Founder at OCR Craft
Over 15 Years of Experience in the Translation Industry

Normally, a Translation Memory (TM) is created when translators start working on a client’s project document. Alternatively, a TM can be compiled from previous translation projects and reused old files using a CAT alignment tool.

Creating a TM is a simple task if the source and target file share the same editable format. However, if your source file is a PDF document, you may have some difficulties:

1. Due to poor PDF converter results, the content of a project document may be recreated with errors, which will cause bad segmentation (see the example below). Too many broken or misaligned segments may eventually jeopardize the accuracy of the TM. 
This may also pose a risk of contamination of the Translation Memory. Unfortunately, a misaligned or broken segment can be fixed only manually, which may require some time.

    2. Deficient conversion can also result in some of the PDF content getting lost, as illustrated by the screenshot below.

    3. To recreate the exact layout of the source PDF, an automatic PDF converter often utilizes an excessive number of section breaks to control the flow of the text. A section break, like a hard return, is also one of the markers, or delimiters, used by CATs to know where to divide the text into sentence-segments. Any text with an excessive number of breaks is then poorly and illogically fragmented. 

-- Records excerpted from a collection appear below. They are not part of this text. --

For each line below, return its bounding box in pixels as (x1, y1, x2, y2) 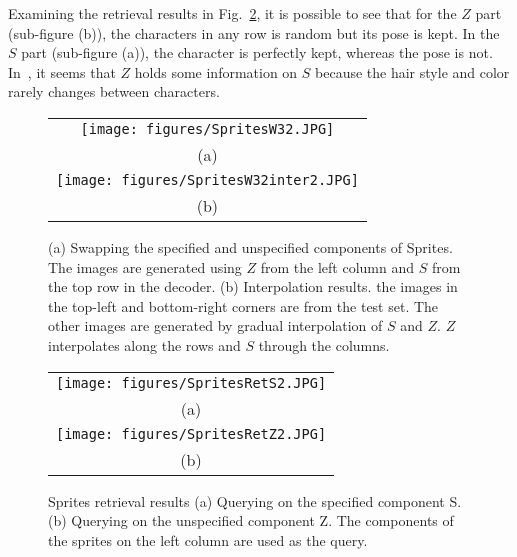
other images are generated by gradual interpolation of (48, 315, 383, 336)
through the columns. (258, 334, 390, 355)
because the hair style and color (315, 61, 510, 82)
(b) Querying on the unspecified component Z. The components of (48, 510, 454, 531)
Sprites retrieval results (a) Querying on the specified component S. (48, 490, 462, 511)
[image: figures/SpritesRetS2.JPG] (56, 374, 327, 391)
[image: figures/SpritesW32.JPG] (80, 120, 335, 137)
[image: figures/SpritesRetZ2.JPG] (56, 425, 327, 442)
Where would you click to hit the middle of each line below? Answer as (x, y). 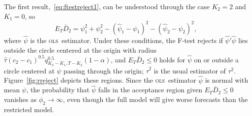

    Not only is it a pain to translate, it is also very detrimental for the TM: When the misaligned segments are “fed” back into the CAT, the TM is contaminated with unusable sentence fragments and unnecessary tags. This can lead to all sorts of issues, including excessive spaces, empty paragraphs, line breaks, etc., as the example below illustrates. 

    The only solution here is to optimize the post-OCR source documentation—to improve formatting and boost your TM leverage. If properly prepared, the post-OCR file will be better formatted, with any excessive tags removed and no mid-sentence breaks left, which will eventually increase TM match stats. All this, in the end, will improve the quality of the TM and the results of its use in the future. In the long term, a more responsible approach to formatting will help increase the value of your translation memories.

    Please remember that carefully and systematically managed TMs can help both your clients and vendors gain confidence and have peace of mind trusting your translation resources and your consistency in using best DTP and formatting practices. It is a win-win for everybody.